**WORK TO COMPLETE:** Set the data down again, exactly as it reads, but without the pictures.
-------- EXTRACTED DATA
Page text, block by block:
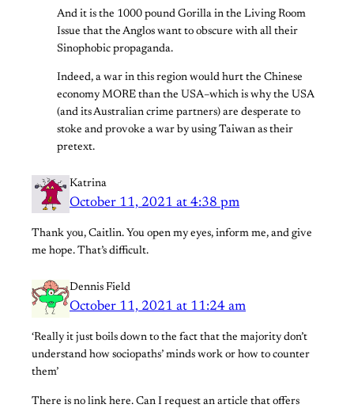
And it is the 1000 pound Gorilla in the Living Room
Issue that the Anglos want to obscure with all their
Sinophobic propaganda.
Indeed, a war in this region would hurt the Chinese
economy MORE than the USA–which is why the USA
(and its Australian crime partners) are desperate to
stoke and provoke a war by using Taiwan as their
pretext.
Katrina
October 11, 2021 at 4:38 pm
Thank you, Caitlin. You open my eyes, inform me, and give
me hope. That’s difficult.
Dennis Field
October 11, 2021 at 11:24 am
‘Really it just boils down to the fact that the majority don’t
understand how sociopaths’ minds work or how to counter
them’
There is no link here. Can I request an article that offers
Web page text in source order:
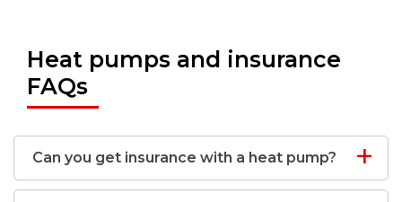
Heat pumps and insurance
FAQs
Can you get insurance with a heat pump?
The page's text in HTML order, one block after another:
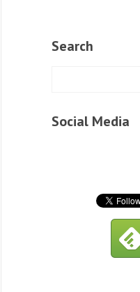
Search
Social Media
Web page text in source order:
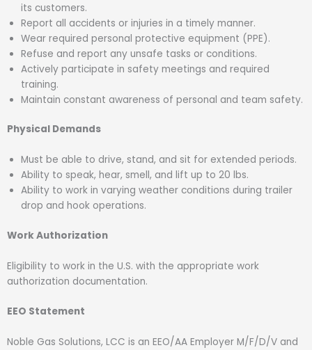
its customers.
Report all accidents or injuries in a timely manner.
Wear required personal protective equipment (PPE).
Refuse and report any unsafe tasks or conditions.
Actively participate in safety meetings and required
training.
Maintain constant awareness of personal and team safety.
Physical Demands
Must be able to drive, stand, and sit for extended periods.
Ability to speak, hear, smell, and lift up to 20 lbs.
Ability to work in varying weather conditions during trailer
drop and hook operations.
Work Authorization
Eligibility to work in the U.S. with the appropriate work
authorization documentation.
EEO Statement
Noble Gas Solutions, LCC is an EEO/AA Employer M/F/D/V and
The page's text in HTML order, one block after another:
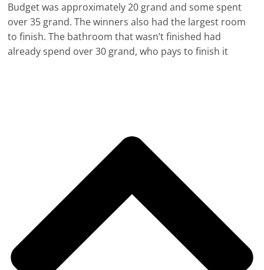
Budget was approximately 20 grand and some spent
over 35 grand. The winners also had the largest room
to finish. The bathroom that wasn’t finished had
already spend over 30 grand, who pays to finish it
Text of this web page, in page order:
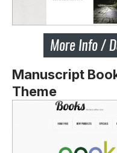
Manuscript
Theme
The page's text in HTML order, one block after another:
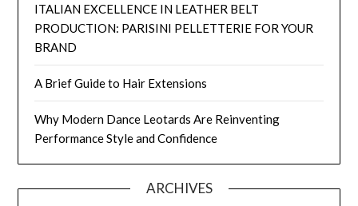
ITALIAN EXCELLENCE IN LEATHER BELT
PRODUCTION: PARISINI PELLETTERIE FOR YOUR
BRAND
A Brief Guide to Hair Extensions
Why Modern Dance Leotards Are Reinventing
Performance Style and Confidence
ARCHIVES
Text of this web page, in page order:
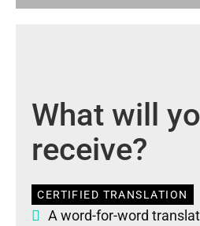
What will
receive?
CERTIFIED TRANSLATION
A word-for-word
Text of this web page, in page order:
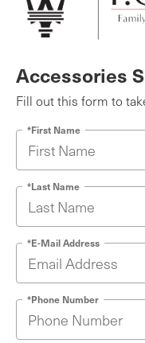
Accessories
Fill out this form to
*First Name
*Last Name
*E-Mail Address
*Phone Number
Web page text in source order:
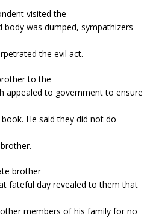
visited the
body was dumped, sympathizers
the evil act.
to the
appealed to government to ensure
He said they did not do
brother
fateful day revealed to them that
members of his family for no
----------------
**RESULT FOR THIS TASK:**
Page text, block by block:
And it is the 1000 pound Gorilla in the Living Room
Issue that the Anglos want to obscure with all their
Sinophobic propaganda.
Indeed, a war in this region would hurt the Chinese
economy MORE than the USA–which is why the USA
(and its Australian crime partners) are desperate to
stoke and provoke a war by using Taiwan as their
pretext.
Katrina
October 11, 2021 at 4:38 pm
Thank you, Caitlin. You open my eyes, inform me, and give
me hope. That’s difficult.
Dennis Field
October 11, 2021 at 11:24 am
‘Really it just boils down to the fact that the majority don’t
understand how sociopaths’ minds work or how to counter
them’
There is no link here. Can I request an article that offers
Web page text in source order:
Heat pumps and insurance
FAQs
Can you get insurance with a heat pump?
The page's text in HTML order, one block after another:
Search
Social Media
Web page text in source order:
its customers.
Report all accidents or injuries in a timely manner.
Wear required personal protective equipment (PPE).
Refuse and report any unsafe tasks or conditions.
Actively participate in safety meetings and required
training.
Maintain constant awareness of personal and team safety.
Physical Demands
Must be able to drive, stand, and sit for extended periods.
Ability to speak, hear, smell, and lift up to 20 lbs.
Ability to work in varying weather conditions during trailer
drop and hook operations.
Work Authorization
Eligibility to work in the U.S. with the appropriate work
authorization documentation.
EEO Statement
Noble Gas Solutions, LCC is an EEO/AA Employer M/F/D/V and
The page's text in HTML order, one block after another:
Budget was approximately 20 grand and some spent
over 35 grand. The winners also had the largest room
to finish. The bathroom that wasn’t finished had
already spend over 30 grand, who pays to finish it
Text of this web page, in page order:
Manuscript
Theme
The page's text in HTML order, one block after another:
ITALIAN EXCELLENCE IN LEATHER BELT
PRODUCTION: PARISINI PELLETTERIE FOR YOUR
BRAND
A Brief Guide to Hair Extensions
Why Modern Dance Leotards Are Reinventing
Performance Style and Confidence
ARCHIVES
Text of this web page, in page order:
What will
receive?
CERTIFIED TRANSLATION
A word-for-word
Text of this web page, in page order:
Accessories
Fill out this form to
*First Name
*Last Name
*E-Mail Address
*Phone Number
Web page text in source order:
visited the
body was dumped, sympathizers
the evil act.
to the
appealed to government to ensure
He said they did not do
brother
fateful day revealed to them that
members of his family for no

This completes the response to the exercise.